В предложении диавола указывалась власть не в смысле императорской короны с придворным блеском, не в смысле государственного начала, как оно применяется для своих целей, а в смысле известного принципа, которым определяется отношение греховного міра к господству истины и добра: в искушении диавола предлагалось применить внешнюю власть к делу религии, к делу спасения человека. Идеальною целью человеческих взаимоотношений служит единство человеческого рода. Но следует различать единство міра (или общества) на основе преклонения всех пред истиною и добром и единство на основе внешней власти или принуждения с целью дать господство истине или добру. Смысл последнего единства в том, что человек по своей греховной привязанности к видимому ценит истину только торжествующую, добро только во внешнем величии. Не постигая внутренней красоты истины и внутреннего величия добра, он не может понять истину гонимую и добро уничиженное. Исходя из своей привязанности к личному счастью и видимому совершенству, он не только ждет того и другого, как награды за добродетель, как следствия добра, но и считает их признаками добра и истины. Он преклоняется пред видимым блеском, предполагая в нем добро; он признает истину на той стороне, где видит силу. Отсюда то и возникает (не имеющее ничего общего с гражданским честолюбием) искушение воспользоваться внешнею властью и мирскою славою, как средством дать торжество истине и добру. Как все чистое может загрязниться в нечистых руках, все благородное может оскверниться в нечистом сердце, так и это искушение может совпадать иногда с порывом простого честолюбия; но преимущественно это есть искушение благородных людей, избранников и посланников Божиих, религиозных реформаторов. Не должно ли избраннику Божию — без всякого опасения подпасть греху честолюбия — овладеть наперед народною властью, явиться пред толпою во внешнем величии, чтобы потом силою власти насадить в человеческом сердце добро? Это вопрос близкий к сердцу всякого, кто любит истину, скорбит об угнетенном добре и еще более о тех, которые не постигают внутреннего величия добродетели. Так и Христу искуситель указывал на мирскую славу, как на средство к покорению всех царств вселенной.

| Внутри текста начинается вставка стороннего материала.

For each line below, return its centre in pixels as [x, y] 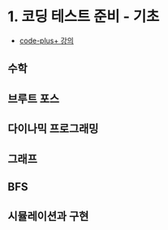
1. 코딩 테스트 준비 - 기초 [84, 17]
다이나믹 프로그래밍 [53, 129]
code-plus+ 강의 [46, 40]
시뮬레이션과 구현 [48, 217]
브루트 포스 [34, 98]
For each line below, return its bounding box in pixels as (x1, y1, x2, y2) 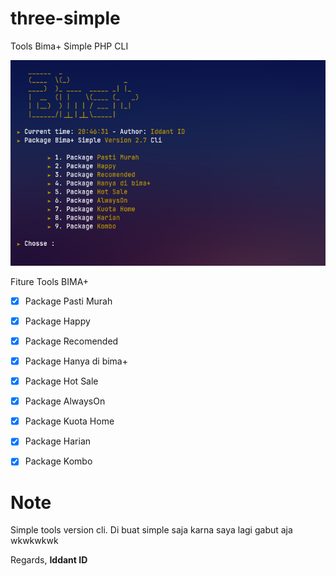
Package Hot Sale (24, 375, 99, 387)
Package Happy (24, 315, 91, 327)
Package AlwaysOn (24, 395, 106, 407)
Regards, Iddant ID (10, 554, 88, 566)
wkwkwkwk (10, 535, 59, 547)
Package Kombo (24, 455, 93, 467)
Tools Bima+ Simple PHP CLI (10, 40, 129, 52)
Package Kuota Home (24, 415, 115, 427)
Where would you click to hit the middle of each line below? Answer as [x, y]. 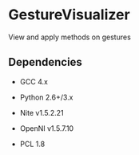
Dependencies [45, 62]
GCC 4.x [34, 81]
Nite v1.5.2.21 [42, 112]
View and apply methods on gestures [70, 37]
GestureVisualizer [69, 15]
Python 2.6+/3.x [46, 97]
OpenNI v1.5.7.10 [47, 128]
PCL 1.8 [32, 144]
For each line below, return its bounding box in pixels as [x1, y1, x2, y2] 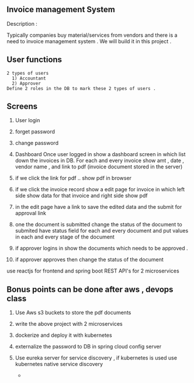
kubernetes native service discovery [15, 361, 103, 368]
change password [15, 140, 59, 147]
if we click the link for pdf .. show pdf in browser [15, 175, 132, 182]
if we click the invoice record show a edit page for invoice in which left [15, 186, 185, 193]
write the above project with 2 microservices [15, 320, 123, 327]
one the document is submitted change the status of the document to [15, 221, 183, 228]
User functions [6, 55, 63, 65]
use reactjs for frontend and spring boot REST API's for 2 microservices [6, 267, 180, 274]
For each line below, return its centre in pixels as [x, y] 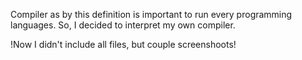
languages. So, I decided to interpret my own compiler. [123, 25]
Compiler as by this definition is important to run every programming [151, 14]
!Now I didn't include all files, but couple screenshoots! [123, 44]
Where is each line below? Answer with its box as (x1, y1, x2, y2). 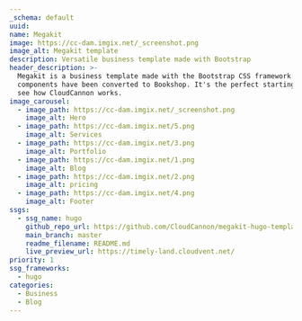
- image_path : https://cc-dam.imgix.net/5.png (17, 122, 195, 131)
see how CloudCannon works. (17, 88, 123, 97)
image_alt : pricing (25, 181, 99, 190)
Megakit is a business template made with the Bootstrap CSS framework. (17, 72, 296, 81)
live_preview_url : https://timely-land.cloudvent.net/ (25, 247, 235, 256)
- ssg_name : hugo (17, 213, 83, 223)
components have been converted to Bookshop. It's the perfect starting (17, 80, 296, 89)
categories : (9, 281, 54, 290)
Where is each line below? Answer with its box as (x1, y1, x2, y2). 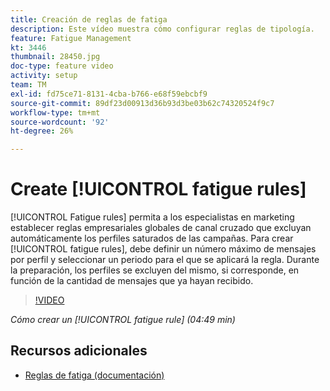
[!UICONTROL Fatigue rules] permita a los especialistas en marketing (10, 211, 295, 223)
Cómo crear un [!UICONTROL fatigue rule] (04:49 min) (10, 314, 236, 326)
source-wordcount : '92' (10, 117, 110, 127)
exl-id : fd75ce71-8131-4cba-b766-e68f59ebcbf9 (10, 89, 208, 99)
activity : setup (10, 71, 78, 81)
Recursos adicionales (10, 342, 148, 360)
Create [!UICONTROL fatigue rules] (10, 178, 307, 201)
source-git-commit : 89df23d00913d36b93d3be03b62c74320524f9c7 (10, 98, 275, 108)
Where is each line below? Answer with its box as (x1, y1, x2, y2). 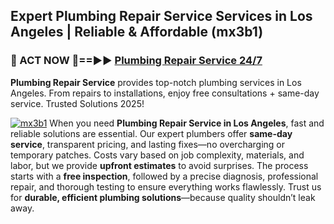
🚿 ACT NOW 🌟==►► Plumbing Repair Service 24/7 (10, 54, 263, 68)
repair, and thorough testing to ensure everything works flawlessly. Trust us (10, 180, 322, 193)
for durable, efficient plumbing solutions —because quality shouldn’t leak (10, 191, 316, 203)
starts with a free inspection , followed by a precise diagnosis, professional (10, 170, 319, 182)
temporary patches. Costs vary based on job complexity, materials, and (10, 149, 305, 161)
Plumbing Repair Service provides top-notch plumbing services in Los (10, 76, 302, 88)
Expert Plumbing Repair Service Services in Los (10, 8, 313, 25)
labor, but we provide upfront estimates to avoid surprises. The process (10, 159, 309, 171)
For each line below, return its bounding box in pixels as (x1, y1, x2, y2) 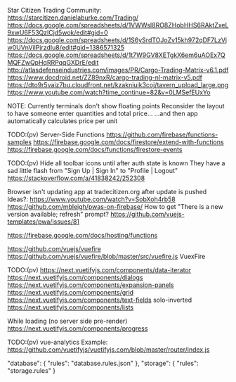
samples (7, 138, 32, 146)
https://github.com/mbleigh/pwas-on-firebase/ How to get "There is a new (7, 203, 223, 210)
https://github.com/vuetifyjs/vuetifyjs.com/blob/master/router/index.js (7, 345, 210, 354)
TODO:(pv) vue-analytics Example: (7, 338, 108, 346)
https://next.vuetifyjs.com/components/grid (7, 288, 134, 296)
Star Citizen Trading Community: (7, 6, 102, 14)
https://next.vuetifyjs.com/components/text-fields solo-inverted (7, 295, 192, 304)
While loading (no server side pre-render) (7, 317, 128, 325)
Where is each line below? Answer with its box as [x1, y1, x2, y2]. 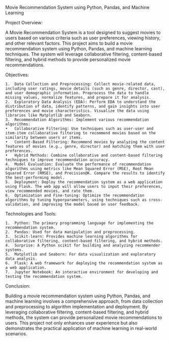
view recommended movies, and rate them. [5, 188, 95, 193]
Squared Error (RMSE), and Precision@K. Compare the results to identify [5, 170, 165, 176]
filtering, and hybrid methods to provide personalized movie [5, 56, 131, 63]
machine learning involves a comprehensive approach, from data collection [5, 298, 163, 304]
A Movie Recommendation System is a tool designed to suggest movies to [5, 30, 161, 35]
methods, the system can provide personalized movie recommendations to [5, 315, 162, 320]
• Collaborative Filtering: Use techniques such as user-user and [5, 126, 154, 131]
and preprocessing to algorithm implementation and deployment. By [5, 304, 148, 309]
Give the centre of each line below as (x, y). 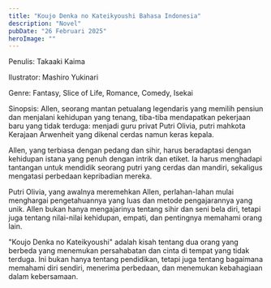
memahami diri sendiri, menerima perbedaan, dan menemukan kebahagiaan (135, 268)
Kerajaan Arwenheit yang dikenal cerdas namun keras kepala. (112, 135)
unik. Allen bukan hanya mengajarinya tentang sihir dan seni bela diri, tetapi (135, 209)
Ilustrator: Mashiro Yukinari (54, 77)
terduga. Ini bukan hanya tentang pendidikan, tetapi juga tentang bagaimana (136, 260)
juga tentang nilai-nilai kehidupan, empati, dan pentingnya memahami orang (135, 218)
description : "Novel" (45, 24)
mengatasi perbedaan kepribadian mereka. (80, 176)
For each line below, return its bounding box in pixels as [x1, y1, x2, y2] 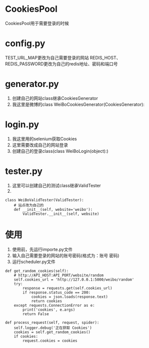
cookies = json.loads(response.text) [31, 294, 108, 299]
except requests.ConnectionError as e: [14, 303, 95, 308]
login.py [5, 119, 39, 130]
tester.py [5, 166, 43, 176]
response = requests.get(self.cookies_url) [22, 286, 112, 290]
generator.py [5, 79, 59, 89]
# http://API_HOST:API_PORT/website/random [14, 273, 104, 278]
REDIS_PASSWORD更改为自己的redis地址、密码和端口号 [5, 60, 118, 67]
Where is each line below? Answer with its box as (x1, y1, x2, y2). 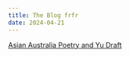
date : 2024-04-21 (8, 19, 65, 27)
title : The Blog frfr (8, 11, 79, 20)
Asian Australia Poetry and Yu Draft (8, 40, 122, 49)
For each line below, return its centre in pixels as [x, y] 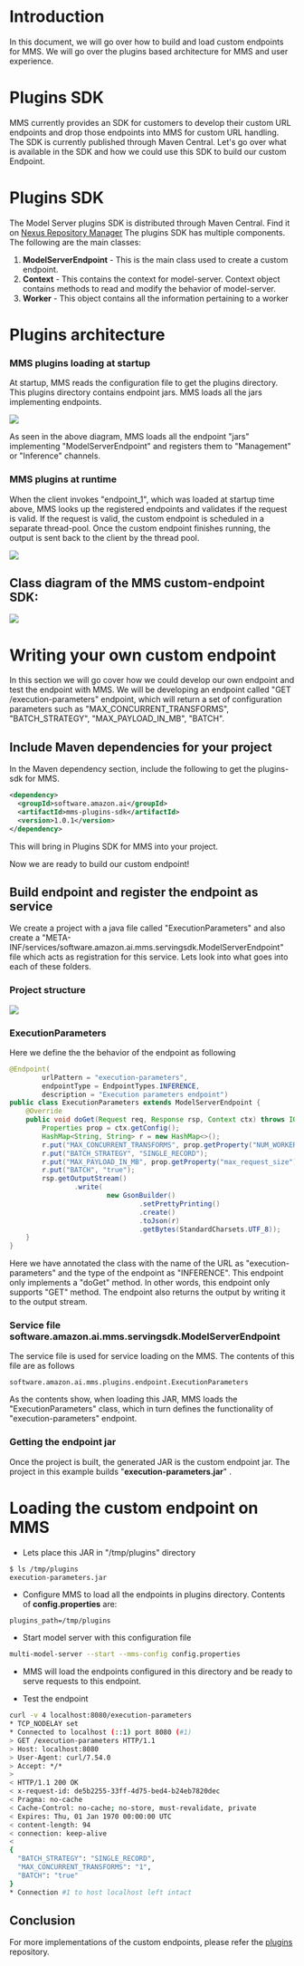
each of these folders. [51, 967]
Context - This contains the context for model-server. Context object [151, 279]
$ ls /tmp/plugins [44, 1569]
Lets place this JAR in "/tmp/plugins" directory [109, 1552]
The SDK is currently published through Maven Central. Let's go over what [148, 141]
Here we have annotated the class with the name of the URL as [127, 1263]
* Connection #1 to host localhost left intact [101, 1892]
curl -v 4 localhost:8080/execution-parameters [101, 1715]

Это искушение менее всего было рассчитано на обольщение Христа властью. Его сила в действительном настроении міра. Отклонив первые искусительные предложения, Иисус Христос отказался от приобретения народной веры силою чудесного питания людей и знамений с неба. Но в таком случае, — говорил искуситель, — как Он может привлечь к Себе этот мір? Ведь все царства вселенной находятся во власти диавола (уже в силу известного настроения человека, его привязанности к внешнему, к мирскому); мір может покориться только тому, кто победит его внешнею властью, внешним блеском, включая сюда знамения с неба, чудесное питание народа, — только тому, кто приспособится к духу міра и чрез то поклонится диаволу. — В третьем искушении диавол, таким образом, прямо именует себя, говорит о своей власти над миром и неприкровенно указывает на поклонение себе. Это обстоятельство объясняется [277] не произволом искусителя, а смыслом искушения: в нем указывалось на действительное зло, в котором мір лежит, и в этом указании была его сила. Ведь мір действительно лежит во зле, ведь греховный человек действительно преклоняется пред истиною и добром только тогда, когда они являются в одежде внешнего самодовольства, видимого торжества, видимой славы. Для человеческого рассуждения, самого здравого, не подлежит никакому сомнению, что таким миром истина может овладеть только при посредстве внешнего насилия. С другой стороны, Христу, как Спасителю, надлежало овладеть миром. „Ничего, — говоря словами Тренча, — не могло быть справедливее, как то, чтобы все царства міра принадлежали Христу, ничто не было вернее того, что Он, как Мессия, унаследует их. И поэтому, чувствуя и сознавая, что Он законный царь народов, имеющий власть благословлять их всяким благословением, как их царь, имея такие пророчества о Своем царстве и о том, чем это царствование должно быть (Ис. XXXII, 1–8; Пс. LXXI), Он, вероятно, чрезвычайно желал, а по совершенству Своей природы и должен был желать, чтобы царства міра принадлежали Ему“ [278]. Поэтому Христу, как будущему царю, необходимо было так или иначе отнестись к злому духу, царствующему в міре [279]. Вот в этой–то необходимости и состояла сила третьего искушения.
277
Невозможно предположить, что речь в третьем искушении шла о принятии власти, из рук диавола под условием единовременного поклонения ему: такое искушение не было бы искусительно даже для большинства из греховных людей, такое предложение диавола было бы отвратительно и для человеческого слуха.